Required work ->
An exact, complete copy of the entries is needed, with the pictures left out.

Records contained in a dataset
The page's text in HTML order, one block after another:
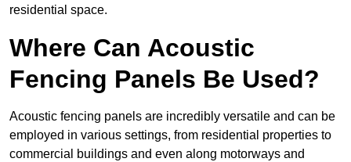
residential space.
Where Can Acoustic
Fencing Panels Be Used?
Acoustic fencing panels are incredibly versatile and can be
employed in various settings, from residential properties to
commercial buildings and even along motorways and
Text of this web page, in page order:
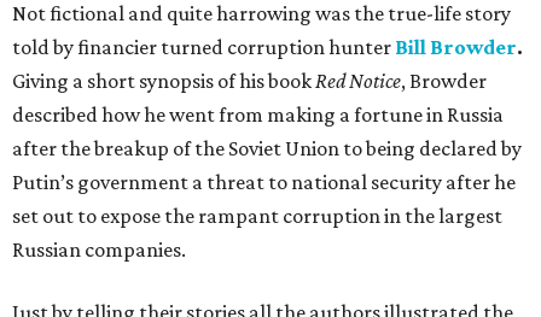
Not fictional and quite harrowing was the true-life story
told by financier turned corruption hunter Bill Browder.
Giving a short synopsis of his bookRed Notice, Browder
described how he went from making a fortune in Russia
after the breakup of the Soviet Union to being declared by
Putin’s government a threat to national security after he
set out to expose the rampant corruption in the largest
Russian companies.
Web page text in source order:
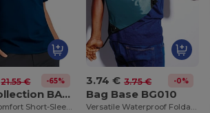
21.55 € -65%
B&C Collection BA305
Classic Comfort Short-Sleeve Polo Shirt
3.74 € 3.75 € -0%
Bag Base BG010
Versatile Waterproof Foldable Gym and Shopping Bag
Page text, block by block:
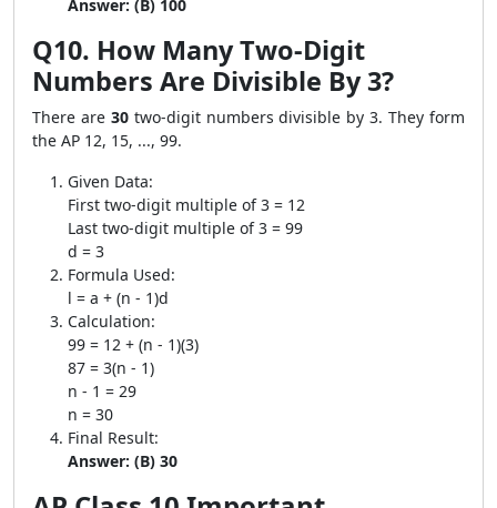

Exercise result ->
The page's text in HTML order, one block after another:
residential space.
Where Can Acoustic
Fencing Panels Be Used?
Acoustic fencing panels are incredibly versatile and can be
employed in various settings, from residential properties to
commercial buildings and even along motorways and
Text of this web page, in page order:
Not fictional and quite harrowing was the true-life story
told by financier turned corruption hunter Bill Browder.
Giving a short synopsis of his bookRed Notice, Browder
described how he went from making a fortune in Russia
after the breakup of the Soviet Union to being declared by
Putin’s government a threat to national security after he
set out to expose the rampant corruption in the largest
Russian companies.
Web page text in source order:
21.55 € -65%
B&C Collection BA305
Classic Comfort Short-Sleeve Polo Shirt
3.74 € 3.75 € -0%
Bag Base BG010
Versatile Waterproof Foldable Gym and Shopping Bag
Page text, block by block:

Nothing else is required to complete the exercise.